Task to carry out: Work through the records below, line by line, and say how many lines include "julio", with nothing else.

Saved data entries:
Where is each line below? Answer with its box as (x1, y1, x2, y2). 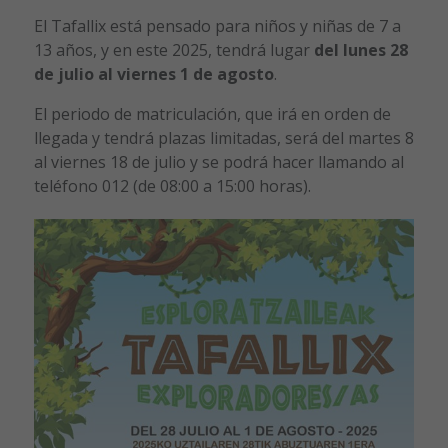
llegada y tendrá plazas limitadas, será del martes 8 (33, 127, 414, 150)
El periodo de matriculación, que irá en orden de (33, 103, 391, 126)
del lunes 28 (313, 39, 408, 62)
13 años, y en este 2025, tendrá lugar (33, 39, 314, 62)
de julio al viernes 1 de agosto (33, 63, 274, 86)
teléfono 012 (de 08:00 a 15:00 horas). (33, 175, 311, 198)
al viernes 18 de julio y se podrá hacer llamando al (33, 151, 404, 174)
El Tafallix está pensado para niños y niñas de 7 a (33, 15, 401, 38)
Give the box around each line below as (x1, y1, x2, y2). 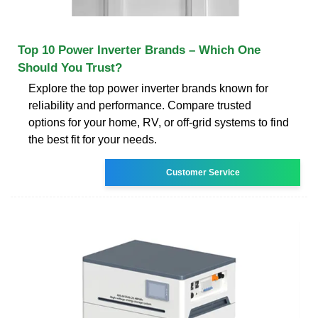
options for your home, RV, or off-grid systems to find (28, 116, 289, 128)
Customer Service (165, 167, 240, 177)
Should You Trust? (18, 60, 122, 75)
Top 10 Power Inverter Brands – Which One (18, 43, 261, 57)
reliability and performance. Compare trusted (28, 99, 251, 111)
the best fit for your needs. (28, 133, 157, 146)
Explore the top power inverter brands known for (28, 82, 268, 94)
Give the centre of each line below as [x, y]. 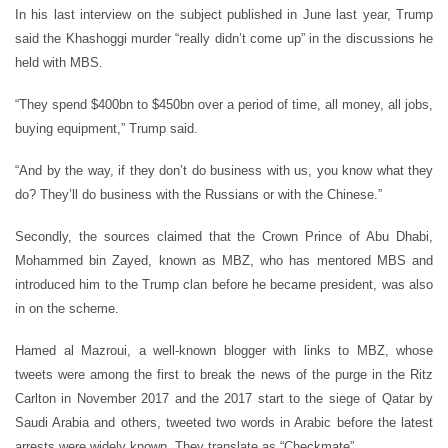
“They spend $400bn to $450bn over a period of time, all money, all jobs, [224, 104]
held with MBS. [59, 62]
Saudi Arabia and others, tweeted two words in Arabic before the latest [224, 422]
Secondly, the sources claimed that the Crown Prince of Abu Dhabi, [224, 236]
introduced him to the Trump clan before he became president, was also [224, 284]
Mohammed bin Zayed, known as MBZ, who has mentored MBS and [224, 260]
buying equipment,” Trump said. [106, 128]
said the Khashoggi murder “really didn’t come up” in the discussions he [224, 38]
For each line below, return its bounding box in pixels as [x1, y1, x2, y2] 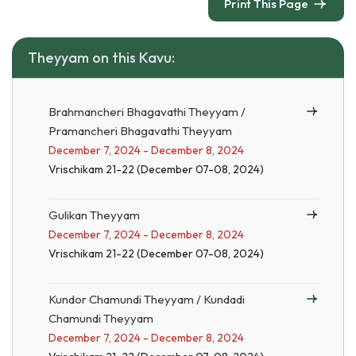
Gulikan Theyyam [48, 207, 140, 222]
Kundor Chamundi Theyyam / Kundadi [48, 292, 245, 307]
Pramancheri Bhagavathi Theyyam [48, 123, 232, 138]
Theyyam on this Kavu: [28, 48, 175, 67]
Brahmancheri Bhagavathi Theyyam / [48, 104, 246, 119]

Reply to the exercise: 2